Fig. 4.. Undecalcified histology identifies osteoid accumulation in the malleus and signs of mild endolymphatic hydrops in the cochlea in Hyp mice.

(A) Representative histological images of toluidine blue stained orbicular apophysis of the malleus of 24-week-old Hyp and WT mice (upper panel) and von Kossa-van Gieson staining (lower panel). (B) Evaluation of bone volume fraction (BV/TV; upper panel), osteoid volume per bone volume (OV/BV; lower panel) in Hyp mice compared to WT. (C) Representative cochlear cross-sections from 6-week-old male WT (left panel) and Hyp mice (right panel) in hematoxylin and eosin (H&E) staining. The otic capsule in Hyp mice shows osteoidosis (green arrows) and a bulging Reissner’s membrane (RM, red arrow). (D) Endolymphatic hydrops (ELH) in the basal turn classified into the severity grades ⁽²³⁾. ELH was not observed in WT animals whereas grade 1 ELH was detected in five out of seven analyzed Hyp animals. **p<0.01 (two-tailed unpaired t-test and Mann-Whitney-U-test).

Fig. 5.. Postnatal development of the ossicles in WT mice.
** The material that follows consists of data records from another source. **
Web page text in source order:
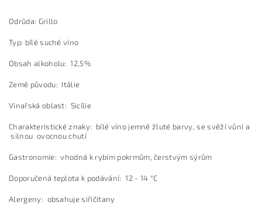
Odrůda: Grillo
Typ: bílé suché víno
Obsah alkoholu: 12,5%
Země původu: Itálie
Vinařská oblast: Sicílie
Charakteristické znaky: bílé víno jemně žluté barvy, se svěží vůní a
silnou ovocnou chutí
Gastronomie: vhodná k rybím pokrmům, čerstvým sýrům
Doporučená teplota k podávání: 12 - 14 °C
Alergeny: obsahuje siřičitany

(A) qBEI images of the orbicular apophysis of the malleus at selected timepoints. (B, C) Quantification of the osseous porosity, CaMean and CaPeak. (D, E) Analysis of the number of osteocyte lacunae per bone (N.Ot.Lc/B.Ar) and the mean osteocyte lacunar area (Lc.Ar). (F) Quantification of the vascular area per bone area (Vasc.Ar/B.Ar). (G, H) Histological images (von Kossa-van Gieson and toluidine blue staining) of the malleus at the age of 3 weeks and 24 weeks indicating the reduction of porosity with age in WT mice. *p<0.05, **p<0.01, ***p<0.001, ****p<0.0001 (two-tailed paired t-test).